ENTRIES PROVIDED:
BEGIN

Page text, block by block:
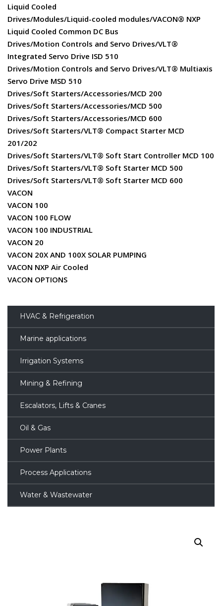
Liquid Cooled
Drives/Modules/Liquid-cooled modules/VACON® NXP
Liquid Cooled Common DC Bus
Drives/Motion Controls and Servo Drives/VLT®
Integrated Servo Drive ISD 510
Drives/Motion Controls and Servo Drives/VLT® Multiaxis
Servo Drive MSD 510
Drives/Soft Starters/Accessories/MCD 200
Drives/Soft Starters/Accessories/MCD 500
Drives/Soft Starters/Accessories/MCD 600
Drives/Soft Starters/VLT® Compact Starter MCD
201/202
Drives/Soft Starters/VLT® Soft Start Controller MCD 100
Drives/Soft Starters/VLT® Soft Starter MCD 500
Drives/Soft Starters/VLT® Soft Starter MCD 600
VACON
VACON 100
VACON 100 FLOW
VACON 100 INDUSTRIAL
VACON 20
VACON 20X AND 100X SOLAR PUMPING
VACON NXP Air Cooled
VACON OPTIONS
HVAC & Refrigeration
Marine applications
Irrigation Systems
Mining & Refining
Escalators, Lifts & Cranes
Oil & Gas
Power Plants
Process Applications
Water & Wastewater
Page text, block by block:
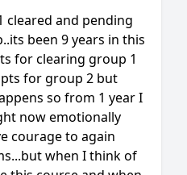
cleared and pending
been 9 years in this
for clearing group 1
for group 2 but
so from 1 year I
now emotionally
courage to again
when I think of
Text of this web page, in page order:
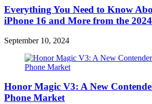
Everything You Need to Know
iPhone 16 and More from the
September 10, 2024
Honor Magic V3: A New
Phone Market
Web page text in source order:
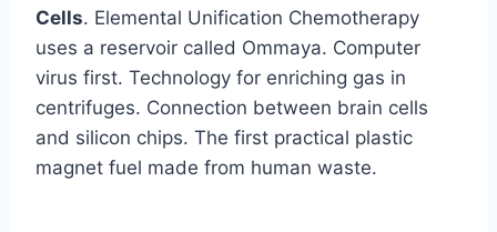
Cells. Elemental Unification Chemotherapy
uses a reservoir called Ommaya. Computer
virus first. Technology for enriching gas in
centrifuges. Connection between brain cells
and silicon chips. The first practical plastic
magnet fuel made from human waste.
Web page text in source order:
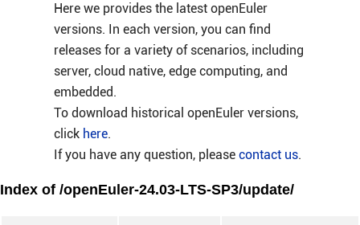
Here we provides the latest openEuler
versions. In each version, you can find
releases for a variety of scenarios, including
server, cloud native, edge computing, and
embedded.
To download historical openEuler versions,
click here.
If you have any question, please contact us.
Index of /openEuler-24.03-LTS-SP3/update/
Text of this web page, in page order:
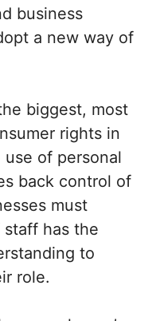
business
a new way of
biggest, most
rights in
of personal
back control of
must
has the
to
role.
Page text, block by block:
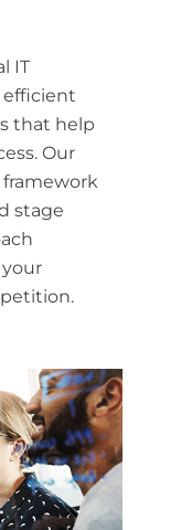
IT
efficient
that help
Our
stage
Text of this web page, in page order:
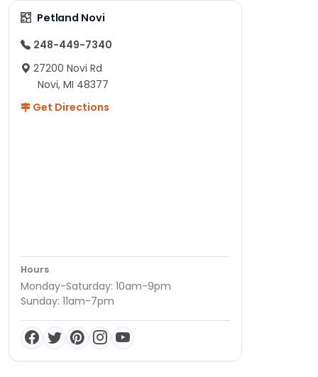
Petland Novi
248-449-7340
27200 Novi Rd
Novi, MI 48377
Get Directions
Hours
Monday-Saturday: 10am-9pm
Sunday: 11am-7pm
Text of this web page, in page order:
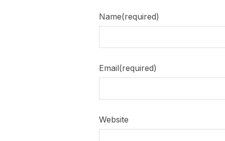
Name(required)
Email(required)
Website
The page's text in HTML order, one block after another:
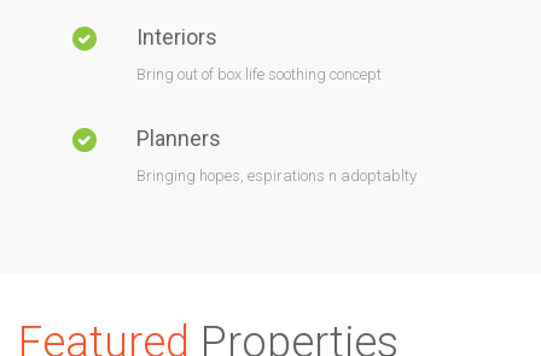
Interiors
Bring out of box life soothing concept
Planners
Bringing hopes, espirations n adoptablty
Featured Properties
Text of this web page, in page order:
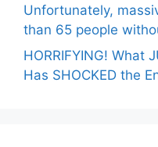
Unfortunately,
than 65 people
HORRIFYING! What
Has SHOCKED the

END

TASK INSTRUCTIONS: All of the material must be repeated exactly in the answer, apart from the pictures.

RESULT:
Page text, block by block:
Liquid Cooled
Drives/Modules/Liquid-cooled modules/VACON® NXP
Liquid Cooled Common DC Bus
Drives/Motion Controls and Servo Drives/VLT®
Integrated Servo Drive ISD 510
Drives/Motion Controls and Servo Drives/VLT® Multiaxis
Servo Drive MSD 510
Drives/Soft Starters/Accessories/MCD 200
Drives/Soft Starters/Accessories/MCD 500
Drives/Soft Starters/Accessories/MCD 600
Drives/Soft Starters/VLT® Compact Starter MCD
201/202
Drives/Soft Starters/VLT® Soft Start Controller MCD 100
Drives/Soft Starters/VLT® Soft Starter MCD 500
Drives/Soft Starters/VLT® Soft Starter MCD 600
VACON
VACON 100
VACON 100 FLOW
VACON 100 INDUSTRIAL
VACON 20
VACON 20X AND 100X SOLAR PUMPING
VACON NXP Air Cooled
VACON OPTIONS
HVAC & Refrigeration
Marine applications
Irrigation Systems
Mining & Refining
Escalators, Lifts & Cranes
Oil & Gas
Power Plants
Process Applications
Water & Wastewater
Page text, block by block:
cleared and pending
been 9 years in this
for clearing group 1
for group 2 but
so from 1 year I
now emotionally
courage to again
when I think of
Text of this web page, in page order:
Everything You Need to Know
iPhone 16 and More from the
September 10, 2024
Honor Magic V3: A New
Phone Market
Web page text in source order:
Cells. Elemental Unification Chemotherapy
uses a reservoir called Ommaya. Computer
virus first. Technology for enriching gas in
centrifuges. Connection between brain cells
and silicon chips. The first practical plastic
magnet fuel made from human waste.
Web page text in source order:
Here we provides the latest openEuler
versions. In each version, you can find
releases for a variety of scenarios, including
server, cloud native, edge computing, and
embedded.
To download historical openEuler versions,
click here.
If you have any question, please contact us.
Index of /openEuler-24.03-LTS-SP3/update/
Text of this web page, in page order:
business
a new way of
biggest, most
rights in
of personal
back control of
must
has the
to
role.
Page text, block by block:
IT
efficient
that help
Our
stage
Text of this web page, in page order:
Petland Novi
248-449-7340
27200 Novi Rd
Novi, MI 48377
Get Directions
Hours
Monday-Saturday: 10am-9pm
Sunday: 11am-7pm
Text of this web page, in page order:
Name(required)
Email(required)
Website
The page's text in HTML order, one block after another:
Interiors
Bring out of box life soothing concept
Planners
Bringing hopes, espirations n adoptablty
Featured Properties
Text of this web page, in page order:
Unfortunately,
than 65 people
HORRIFYING! What
Has SHOCKED the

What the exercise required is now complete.